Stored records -
────────────────────

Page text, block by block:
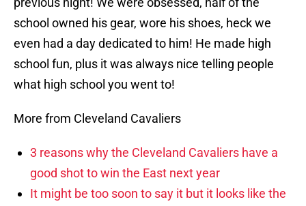
school owned his gear, wore his shoes, heck we
even had a day dedicated to him! He made high
school fun, plus it was always nice telling people
what high school you went to!
More from Cleveland Cavaliers
3 reasons why the Cleveland Cavaliers have a
good shot to win the East next year
It might be too soon to say it but it looks like the

────────────────────

YOUR INSTRUCTIONS - A word-for-word retyping of every record is required, without the pictures.

WRITTEN REPLY -
Page text, block by block:
school owned his gear, wore his shoes, heck we
even had a day dedicated to him! He made high
school fun, plus it was always nice telling people
what high school you went to!
More from Cleveland Cavaliers
3 reasons why the Cleveland Cavaliers have a
good shot to win the East next year
It might be too soon to say it but it looks like the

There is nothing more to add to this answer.